[slurm-users] Ubuntu20.03 - DRAIN state with SMT in node capabilities
Sven Duscha
sven.duscha at tum.de
Wed Nov 24 17:13:30 UTC 2021
Dear all,
in our research we use a small cluster of PowerEdge R720 servers. Those
have two sockets and are equipped with 2 Intel(R) Xeon(R) CPU E5-2650 v2
@ 2.60GHz processors and 256GB each.
For a long time we used CentOS-7.8 as OS, I tried Debian10 and
Ubuntu-20.04 LTS, wher the latter is the preferred OS to go on with. So,
I would want to reinstall the other nodes all with Ubuntu-20.04.

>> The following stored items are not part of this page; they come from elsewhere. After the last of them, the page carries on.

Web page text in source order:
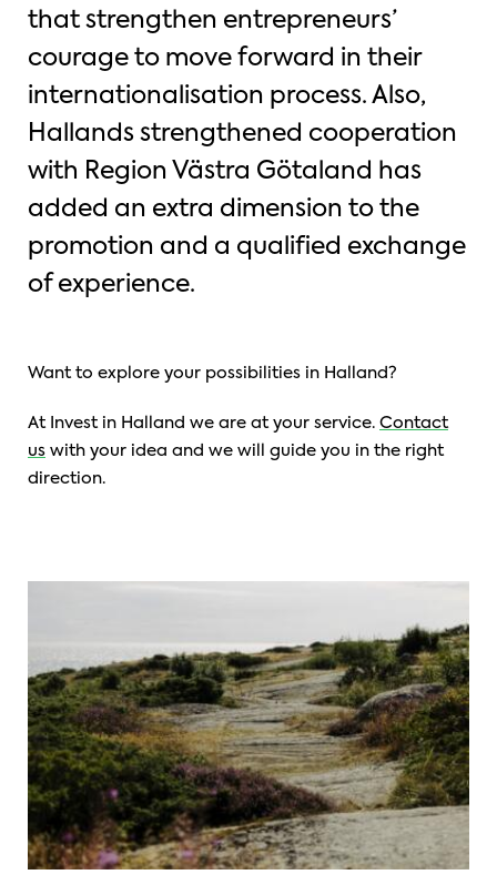
that strengthen entrepreneurs’
courage to move forward in their
internationalisation process. Also,
Hallands strengthened cooperation
with Region Västra Götaland has
added an extra dimension to the
promotion and a qualified exchange
of experience.
Want to explore your possibilities in Halland?
At Invest in Halland we are at your service. Contact
us with your idea and we will guide you in the right
direction.

I have the problem, that when I enable SMT in /etc/slurm/slurm.conf with
the option ThreadsPerCore=2 in the nodes' capabilities, e.g.:
NodeName=ekgen[2-7] RealMemory=250000 Sockets=2 CoresPerSocket=8
ThreadsPerCore=2 State=UNKNOWN
The Ubuntu-20.04-LTS-node quickly falls into drain state showing a state
of "Low socket*core*threads":
sinfo -lNe
Wed Nov 24 16:52:58 2021
NODELIST NODES PARTITION STATE CPUS S:C:T MEMORY TMP_DISK
WEIGHT AVAIL_FE REASON
ekgen1 1 cluster* idle 16 2:8:1 480000 0 1
(null) none
ekgen2 1 cluster* mixed 32 2:8:2 250000 0 1
(null) none
ekgen3 1 debian idle 32 2:8:2 250000 0 1
(null) none
ekgen4 1 cluster* mixed 32 2:8:2 250000 0 1
(null) none
ekgen5 1 cluster* idle 32 2:8:2 250000 0 1
(null) none
ekgen6 1 debian idle 32 2:8:2 250000 0 1
(null) none
ekgen7 1 cluster* idle 32 2:8:2 250000 0 1
(null) none
ekgen8 1 debian draining 32 2:8:2 250000 0 1
(null) Low socket*core*thre
ekgen9 1 cluster* idle 32 2:8:2 192000 0 1
(null) none
And with the error message in slurmd.log:
[2021-04-30T18:34:09.551] error: Node configuration differs from
hardware: Procs=16:32(hw) Boards=1:1(hw) SocketsPerBoard=2:2(hw)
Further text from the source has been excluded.